By Michael McMullan
AFTER a tough start to season and four early defeats, Seán Mac Cumhaills have won three on the bounce ahead of this weekend’s visit of St Michael’s.
Manager Gary Wilson, recently appointed as a games development co-ordinator in Monaghan, is glad to have closer to a full hand to pick from.
Aside from Oisín Gallen’s county senior commitments, Donegal u-20 players Sean Martin (captain), Conor McGinty and Ruairí Callaghan missed the earlier games.
They are still without Joel Bradley Walsh who is contracted to Finn Harps. Kevin McCormack has been out injured since last autumn’s u-21 campaign, while Gavin Gallagher and Aaron Gilhooley have moved to Australia.
“It was fairly easy to look at the four losses and say ‘they’re finished’ but there was a lot of other contributing factors,” Wilson said.
“There were a lot of players missing and then you are handing the ball over to good minors in the club, telling them it’s up to them to pick up the baton.”

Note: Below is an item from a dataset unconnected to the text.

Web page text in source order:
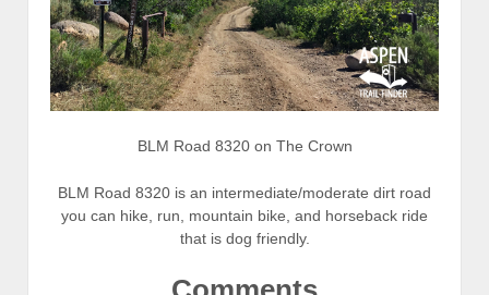
BLM Road 8320 on The Crown
BLM Road 8320 is an intermediate/moderate dirt road
you can hike, run, mountain bike, and horseback ride
that is dog friendly.

During their transitional period of asking new players to “lead the band” Mac Cumhaills opened their season with defeat against a Termon team who sit top of the table and were on the final of the All-Ireland Gaeltacht final last weekend.

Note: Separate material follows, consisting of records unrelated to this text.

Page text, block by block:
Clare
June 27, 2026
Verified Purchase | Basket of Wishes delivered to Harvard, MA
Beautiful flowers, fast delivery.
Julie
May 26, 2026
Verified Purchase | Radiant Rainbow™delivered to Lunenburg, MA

“Barring seven minutes of mistakes and being punished by the breaches and the midfield mark thing, we were in full control of the game,” Wilson recalls. “For seven minutes, they led it and for the rest, we led it.”
Outside of a 4-16 to 0-11 defeat to Glenswilly, they’ve been within a kick in all the other games. It was one filed away as one to forget.

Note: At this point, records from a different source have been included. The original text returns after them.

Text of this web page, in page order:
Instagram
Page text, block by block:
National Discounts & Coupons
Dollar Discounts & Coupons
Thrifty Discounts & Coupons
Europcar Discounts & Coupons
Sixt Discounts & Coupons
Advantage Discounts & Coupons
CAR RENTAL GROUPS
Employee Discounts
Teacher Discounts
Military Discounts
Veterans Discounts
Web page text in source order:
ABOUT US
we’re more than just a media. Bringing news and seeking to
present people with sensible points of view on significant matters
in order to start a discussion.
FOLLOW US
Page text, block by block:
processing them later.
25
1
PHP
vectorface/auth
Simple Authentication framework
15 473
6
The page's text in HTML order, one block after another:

“The players owned that,” Wilson said. “It was just a lack of work-rate, they’d gave up, essentially, but we have been competing in every other game.”
In a narrow defeat to Gaoth Dobhair, there was a dispute over the interpretation of the three-up rule after a sending off with officials unsure about the latest rule tweak.
Against Naomh Conaill, they were without regular goalkeeper Eoin Gallen. After shipping an early Kevin McGettigan goal, the Glenties men added two points before Mac Cumhaills could get hands on the ball.
“We lost the game by five points,” Wilson added. “It was those small things that, when you are struggling, go against you.”
There was also an understanding that a return of key players and the experience they’d bring would be enough to tip the scales the other way. By their round five game against Kilcar, the u-20s were back in the fold.
Since then, the plans and principles have been the same. It was a matter of sticking to what was there.
“Slowly, we just started to get players back integrated into the team, those we’d class as our starters,” Wilson said of the turn.
“We haven’t done anything different. We had a good result away at Kilcar and we backed it up by beating Malin at home. Then, we defeated Glenfin, which would be the big derby, away then last week by a point. So, it’s been a nice turnaround, but there’s still a lot of work to do.”